1905’in başında, yalnızca birkaç ayı geride bırakmış bir dizi çatışma, grev, barikatlar ve tek tek silahlı eylemlerden oluşan iç savaşın ilk deneyimlerinden, bu denli yüksek görevler çıkartmak ve acil gündeme sunmak, kimilerine şaşırtıcı gelecektir. Lenin, devrimci bir halk ordusu ve GDH şiarını attığında, bizzat kendi ifadesiyle “henüz halk çok bilinçsiz, çekingen.” Hareketin gelişim düzeyinde de muazzam farklar var. Bazı kentlerde işçiler, yüzer yüzer kanını akıtıyor barikatlarda, diğer yandaysa, henüz sendikal harekete bile yani uyanan geniş işçi havzaları. İç savaşı hızla şiddetlendiren, bizatihi devrimin de başlamış olmasıydı. Bu yüzden Lenin, halk ordusu ve GDH gibi son derece karmaşık ve üst düzey görevlerin yerine getirilmesi sürecinin “kendiliğinden gelen ilk dalgasında” nasıl oluşmaya başladığını gözlemler. (Bkz Devrimci Ordu, Devrimci Hükümet, Seçme Eserler Cilt 3) Yıllar önce Marx, Rus halkı için şöyle ifadeler kullanmıştı. Bir halk ki tekme tokattan başka bir şey görmez, işte devrimi yapacak halk odur.
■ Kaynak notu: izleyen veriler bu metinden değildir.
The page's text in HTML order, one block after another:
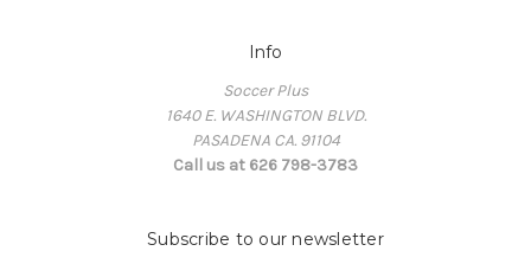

Çarlık, 1902 yılına kadar, yasalarında “dayak cezası” bulunan bir gericilikti. Yani, 1905’te, ektiğini biçiyordu. Lenin, her iki yüksek görevin, bizzat halk tarafından çözülebileceğini ileri sürerken, işte bu tarihi gerçeklerden hareket ediyordu.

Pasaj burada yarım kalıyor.